When a line in the listing below contains the word "left", return a copy of that line.

=== Begin Enclosure ===

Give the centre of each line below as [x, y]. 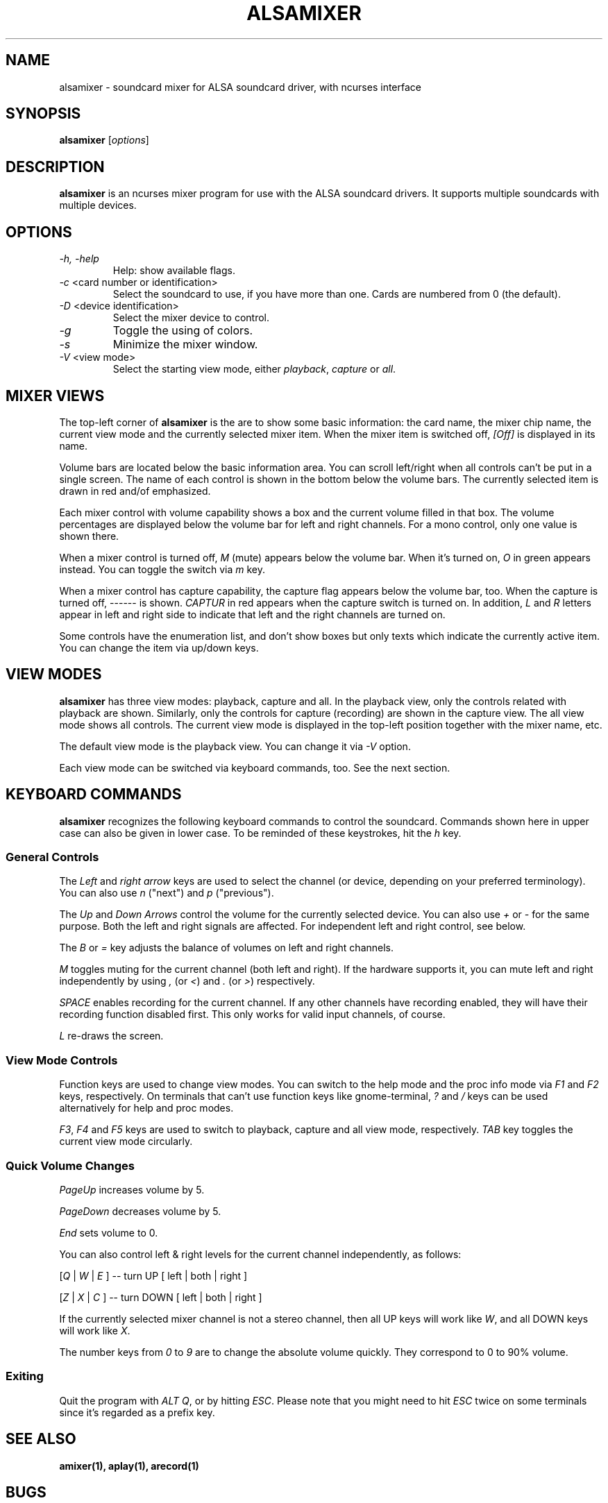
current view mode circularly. [126, 1141]
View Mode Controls [62, 1060]
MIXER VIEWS [55, 396]
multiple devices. [98, 205]
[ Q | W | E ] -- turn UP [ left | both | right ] [153, 1275]
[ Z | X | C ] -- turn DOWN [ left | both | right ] [161, 1297]
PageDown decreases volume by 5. [140, 1211]
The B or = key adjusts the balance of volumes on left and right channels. [227, 948]

=== End Enclosure ===

◆ **Output of the task**
[ Q | W | E ] -- turn UP [ left | both | right ] [153, 1275]
[ Z | X | C ] -- turn DOWN [ left | both | right ] [161, 1297]
The B or = key adjusts the balance of volumes on left and right channels. [227, 948]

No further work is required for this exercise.